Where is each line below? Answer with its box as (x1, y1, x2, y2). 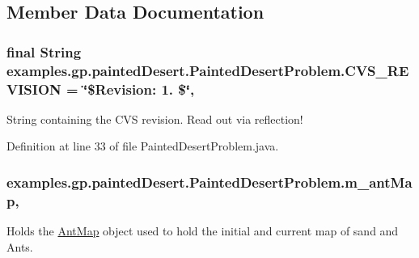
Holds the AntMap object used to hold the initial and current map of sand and (6, 222, 399, 239)
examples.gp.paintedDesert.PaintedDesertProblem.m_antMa (6, 171, 413, 192)
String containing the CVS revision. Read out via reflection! (6, 110, 303, 127)
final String (6, 41, 82, 61)
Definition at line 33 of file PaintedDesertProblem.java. (6, 137, 279, 154)
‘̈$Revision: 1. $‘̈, (83, 78, 195, 99)
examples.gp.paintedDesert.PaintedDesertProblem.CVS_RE (6, 60, 409, 80)
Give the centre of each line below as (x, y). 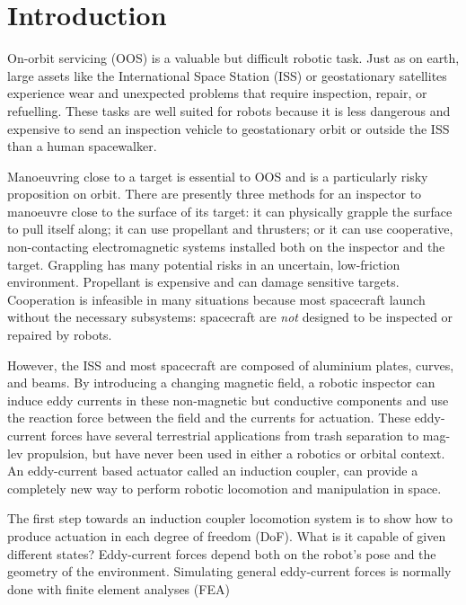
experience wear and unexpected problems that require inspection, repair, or (217, 93)
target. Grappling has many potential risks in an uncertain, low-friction (204, 264)
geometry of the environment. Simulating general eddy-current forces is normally (229, 571)
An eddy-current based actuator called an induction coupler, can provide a (213, 471)
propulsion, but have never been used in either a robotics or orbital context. (236, 453)
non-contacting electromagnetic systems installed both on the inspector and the (226, 247)
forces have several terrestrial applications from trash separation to (235, 435)
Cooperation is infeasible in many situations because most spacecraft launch (216, 299)

* What this task involves *
The answer should match the data above word for word, with no pictures in it.

* Written answer *
Where is each line below? Answer with its box as (x1, y1, x2, y2). 
Holds the AntMap object used to hold the initial and current map of sand and (6, 222, 399, 239)
examples.gp.paintedDesert.PaintedDesertProblem.m_antMa (6, 171, 413, 192)
String containing the CVS revision. Read out via reflection! (6, 110, 303, 127)
final String (6, 41, 82, 61)
Definition at line 33 of file PaintedDesertProblem.java. (6, 137, 279, 154)
‘̈$Revision: 1. $‘̈, (83, 78, 195, 99)
examples.gp.paintedDesert.PaintedDesertProblem.CVS_RE (6, 60, 409, 80)
Give the centre of each line below as (x, y). 
experience wear and unexpected problems that require inspection, repair, or (217, 93)
target. Grappling has many potential risks in an uncertain, low-friction (204, 264)
geometry of the environment. Simulating general eddy-current forces is normally (229, 571)
An eddy-current based actuator called an induction coupler, can provide a (213, 471)
propulsion, but have never been used in either a robotics or orbital context. (236, 453)
non-contacting electromagnetic systems installed both on the inspector and the (226, 247)
forces have several terrestrial applications from trash separation to (235, 435)
Cooperation is infeasible in many situations because most spacecraft launch (216, 299)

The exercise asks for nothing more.